After much debate and discussion, the Online Safety Act (the Act) received Royal Assent on 26 October 2023. The Government has described the legislation as “heralding a new era of internet safety and choice by placing world-first legal duties on social media platforms.”

The regulation of those legal duties will be the role of the media and telecommunications regulator; OFCOM. OFCOM has published its ‘Ofcom’s approach to implementing the Online Safety Act’ document. That document sets out its timetable for implementation of the Act, although that timetable may change depending on when the next General Election will be.

The Act makes companies responsible for removing harmful online content. OFCOM’s role as the regulator will be to produce various codes of conduct to which companies, such as social media platforms, will be required to adhere.
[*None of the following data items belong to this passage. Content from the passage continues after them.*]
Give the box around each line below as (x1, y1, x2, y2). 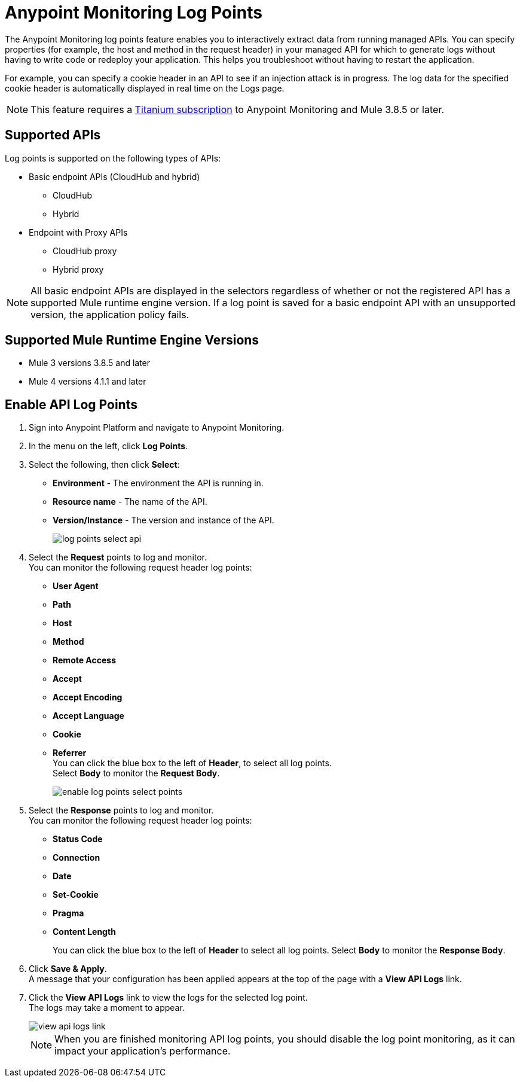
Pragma (53, 908, 84, 919)
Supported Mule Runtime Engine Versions (5, 333, 259, 348)
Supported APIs (5, 127, 101, 143)
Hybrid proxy (53, 264, 104, 275)
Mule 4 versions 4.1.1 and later (29, 376, 146, 387)
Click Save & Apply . (29, 964, 107, 974)
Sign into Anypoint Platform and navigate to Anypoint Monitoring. (29, 422, 285, 433)
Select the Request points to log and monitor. (29, 552, 207, 563)

OFCOM will enforce the codes, and the risk to tech companies are potentially severe. OFCOM can issue fines of up to £18 million or 10% of their global annual revenue, whichever is bigger. The Government has said that fines could potentially reach billions of pounds. OFCOM is no stranger to handing out large fines, it has previously fined BT £42 million for failing to pay compensation to competitors when ethernet lines were not available. BT / Openreach did subsequently apologise.

OFCOM plans to implement the Act through three phases; phase one will begin almost immediately.

Phase one: illegal content

On 09 November 2023, OFCOM will be publishing its first consultation, which will address illegal harms. The initial focus will be on codes and guidance relating to dangers online such as terrorism or fraud, as well as protecting children from sexual exploitation and abuse. The Act requires OFCOM to publish their Codes of Practice on illegal harms to the Secretary of State and associated guidance within 18 months of Royal Assent.

Phase two: Child safety, pornography and protecting women and girls

OFCOM will then turn its attention to protecting children online including protecting children from pornography, content relating to suicide, self-harm and eating disorders, abusive content that is targeted at or incites hatred, bullying and content that depicts serious violence.

Assuming that Parliament accepts OFCOM’s codes, OFCOM hopes to investigate and impose sanctions in Summer 2025.

Phase three: Additional duties for categorised services

Phase three of OFCOM’s timetable will focus on safety regulation towards ‘categorised services’ which includes transparency reporting, user empowerment, fraudulent advertising and user rights. OFCOM plans to publish a register of categorised services by the end of 2024; they expect the final code to be published by the end of 2025.

What does it mean for tech companies

Tech companies will be responsible for removing harmful online content and to ensure that they comply with OFCOM’s various codes of practice or they could face significant penalties hopefully keeping all of us, especially children safe online. The Act is considered to be one of the biggest changes in online safety, and placing much greater obligations on platform providers.